◆ Requirement
Search the material for lines containing the word "that", and copy each one.

◆ Extracted entries
++++++++++
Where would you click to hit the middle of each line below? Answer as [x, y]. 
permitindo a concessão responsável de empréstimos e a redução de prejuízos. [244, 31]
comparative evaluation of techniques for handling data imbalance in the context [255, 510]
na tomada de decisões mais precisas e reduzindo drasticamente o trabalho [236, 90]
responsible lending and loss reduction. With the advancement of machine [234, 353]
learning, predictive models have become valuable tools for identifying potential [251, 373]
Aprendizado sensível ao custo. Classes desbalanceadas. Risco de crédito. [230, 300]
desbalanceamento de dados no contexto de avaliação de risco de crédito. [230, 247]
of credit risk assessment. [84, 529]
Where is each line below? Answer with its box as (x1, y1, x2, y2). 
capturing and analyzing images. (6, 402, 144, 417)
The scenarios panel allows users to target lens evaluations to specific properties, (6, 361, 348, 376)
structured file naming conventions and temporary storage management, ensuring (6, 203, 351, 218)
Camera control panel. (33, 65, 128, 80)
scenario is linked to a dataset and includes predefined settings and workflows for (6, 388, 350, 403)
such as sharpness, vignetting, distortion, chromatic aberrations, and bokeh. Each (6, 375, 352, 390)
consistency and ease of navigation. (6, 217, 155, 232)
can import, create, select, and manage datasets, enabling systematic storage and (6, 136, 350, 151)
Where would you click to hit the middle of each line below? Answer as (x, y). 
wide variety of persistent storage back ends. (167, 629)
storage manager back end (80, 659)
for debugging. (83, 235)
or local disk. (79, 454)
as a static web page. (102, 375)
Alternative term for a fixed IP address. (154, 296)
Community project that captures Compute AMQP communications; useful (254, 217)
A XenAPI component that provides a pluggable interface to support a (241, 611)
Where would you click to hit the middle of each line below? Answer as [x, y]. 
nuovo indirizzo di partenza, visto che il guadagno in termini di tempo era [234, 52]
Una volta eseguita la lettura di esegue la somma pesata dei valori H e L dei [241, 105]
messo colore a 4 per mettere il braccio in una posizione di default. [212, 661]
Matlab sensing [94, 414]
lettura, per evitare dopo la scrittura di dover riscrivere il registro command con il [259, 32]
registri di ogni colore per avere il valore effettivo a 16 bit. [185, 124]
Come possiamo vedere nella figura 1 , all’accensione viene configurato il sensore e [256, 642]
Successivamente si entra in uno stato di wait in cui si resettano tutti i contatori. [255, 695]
++++++++++
◆ Task result
Community project that captures Compute AMQP communications; useful (254, 217)
A XenAPI component that provides a pluggable interface to support a (241, 611)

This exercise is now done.